[RECORDED INFORMATION]

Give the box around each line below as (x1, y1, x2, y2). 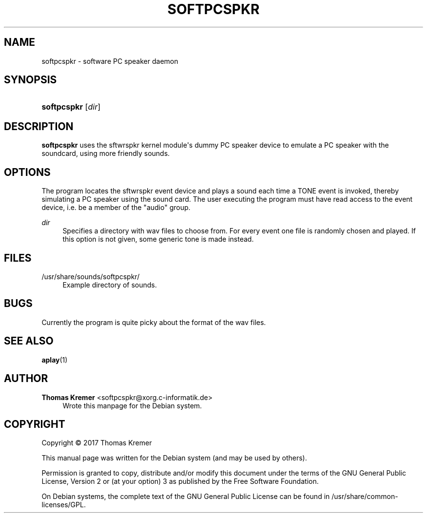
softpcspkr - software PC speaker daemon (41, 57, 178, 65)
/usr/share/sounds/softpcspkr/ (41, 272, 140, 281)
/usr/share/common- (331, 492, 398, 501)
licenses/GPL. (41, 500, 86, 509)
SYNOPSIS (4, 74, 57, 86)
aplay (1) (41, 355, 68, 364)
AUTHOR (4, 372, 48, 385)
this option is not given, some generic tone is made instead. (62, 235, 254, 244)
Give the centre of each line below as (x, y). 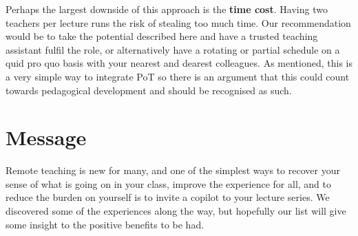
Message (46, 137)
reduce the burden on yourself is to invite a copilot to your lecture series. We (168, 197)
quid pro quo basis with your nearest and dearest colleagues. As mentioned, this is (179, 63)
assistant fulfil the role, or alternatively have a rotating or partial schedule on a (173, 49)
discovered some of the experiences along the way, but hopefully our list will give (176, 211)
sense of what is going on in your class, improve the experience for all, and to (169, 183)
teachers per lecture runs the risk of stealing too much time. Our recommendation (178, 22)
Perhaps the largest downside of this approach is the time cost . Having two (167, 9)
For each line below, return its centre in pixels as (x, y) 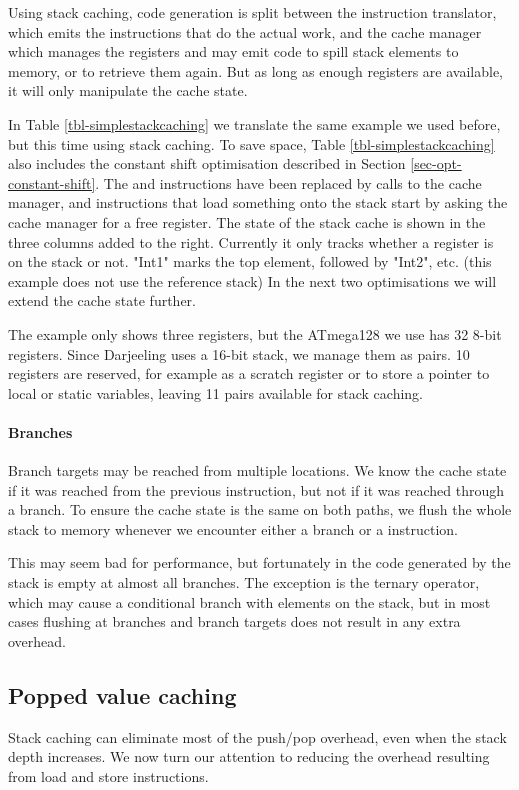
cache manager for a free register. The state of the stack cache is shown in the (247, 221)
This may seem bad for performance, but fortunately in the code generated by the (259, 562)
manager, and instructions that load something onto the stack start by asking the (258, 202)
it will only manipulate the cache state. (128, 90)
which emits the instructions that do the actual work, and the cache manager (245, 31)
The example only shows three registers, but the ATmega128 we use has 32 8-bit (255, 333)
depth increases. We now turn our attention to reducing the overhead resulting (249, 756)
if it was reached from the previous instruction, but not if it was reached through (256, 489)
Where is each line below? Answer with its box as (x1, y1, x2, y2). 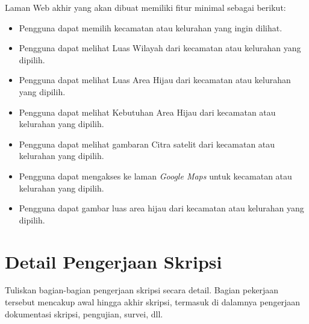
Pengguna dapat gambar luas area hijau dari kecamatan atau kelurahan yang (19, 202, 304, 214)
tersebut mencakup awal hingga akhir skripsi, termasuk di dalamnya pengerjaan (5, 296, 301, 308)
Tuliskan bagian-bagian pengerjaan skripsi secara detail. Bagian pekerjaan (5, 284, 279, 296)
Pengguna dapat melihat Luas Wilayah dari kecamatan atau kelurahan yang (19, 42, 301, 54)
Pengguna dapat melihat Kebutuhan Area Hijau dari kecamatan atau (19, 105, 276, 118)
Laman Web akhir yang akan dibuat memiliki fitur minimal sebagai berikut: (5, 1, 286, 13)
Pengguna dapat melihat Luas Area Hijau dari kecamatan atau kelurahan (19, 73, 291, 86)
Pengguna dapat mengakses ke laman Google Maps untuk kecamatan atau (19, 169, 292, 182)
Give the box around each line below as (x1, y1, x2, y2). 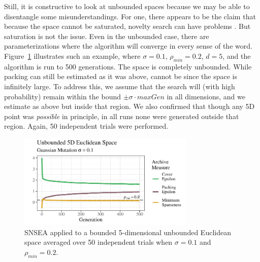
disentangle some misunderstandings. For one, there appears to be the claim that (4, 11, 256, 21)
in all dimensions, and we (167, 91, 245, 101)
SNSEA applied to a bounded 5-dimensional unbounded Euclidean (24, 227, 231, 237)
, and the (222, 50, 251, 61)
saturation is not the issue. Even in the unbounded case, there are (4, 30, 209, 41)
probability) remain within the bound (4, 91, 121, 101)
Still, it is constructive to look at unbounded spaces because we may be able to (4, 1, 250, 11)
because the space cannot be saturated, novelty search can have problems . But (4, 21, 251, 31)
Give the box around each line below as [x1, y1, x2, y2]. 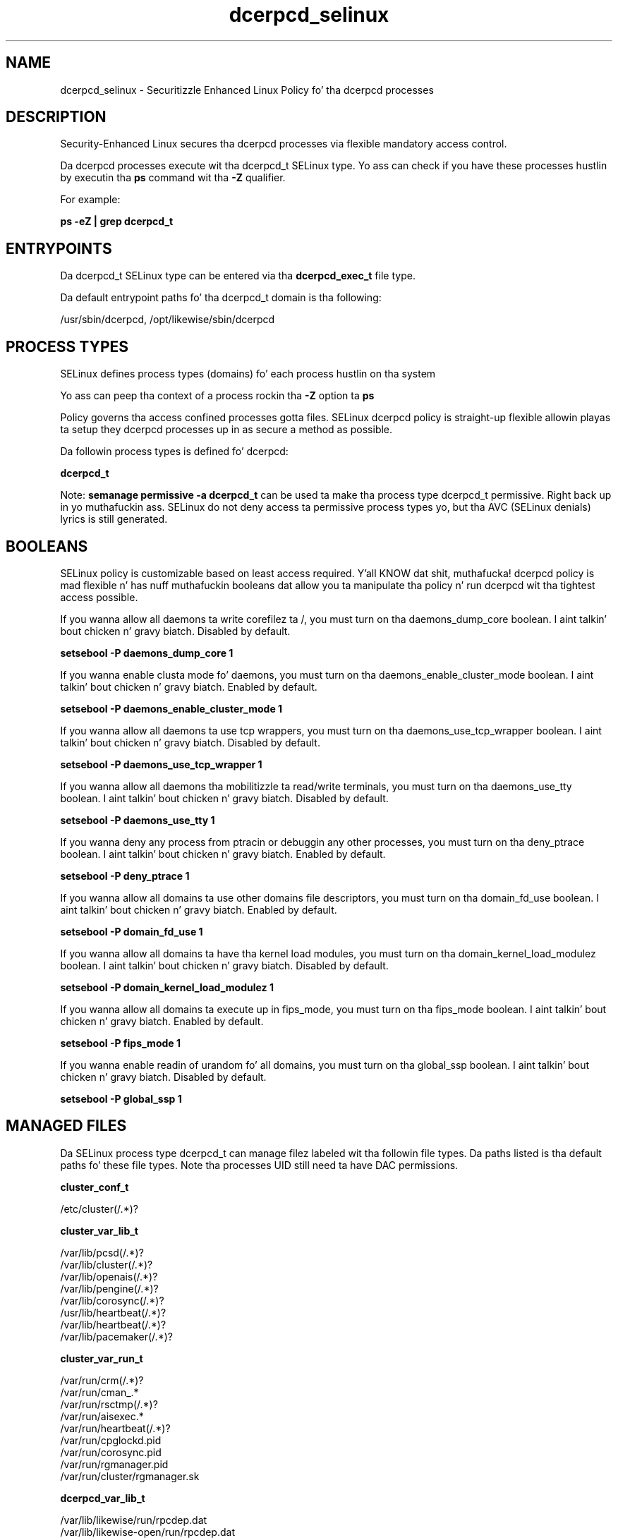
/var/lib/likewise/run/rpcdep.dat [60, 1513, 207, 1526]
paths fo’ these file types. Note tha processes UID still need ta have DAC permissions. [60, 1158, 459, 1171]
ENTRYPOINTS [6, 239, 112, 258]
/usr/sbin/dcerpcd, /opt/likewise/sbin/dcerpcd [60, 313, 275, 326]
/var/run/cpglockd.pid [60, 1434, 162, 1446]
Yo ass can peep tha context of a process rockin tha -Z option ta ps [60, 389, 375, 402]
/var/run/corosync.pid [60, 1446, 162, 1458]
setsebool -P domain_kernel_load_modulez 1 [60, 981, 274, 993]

[/RECORDED INFORMATION]

REQUIRED ACTION
Return a word-for-word copy of the lines above from the one holding "Tuliskan bagian-bagian pengerjaan" through the one holding "Pengguna dapat melihat Kebutuhan", with both of them included and nothing besides.

YOUR RESPONSE
Tuliskan bagian-bagian pengerjaan skripsi secara detail. Bagian pekerjaan (5, 284, 279, 296)
Pengguna dapat melihat Luas Wilayah dari kecamatan atau kelurahan yang (19, 42, 301, 54)
Pengguna dapat melihat Kebutuhan Area Hijau dari kecamatan atau (19, 105, 276, 118)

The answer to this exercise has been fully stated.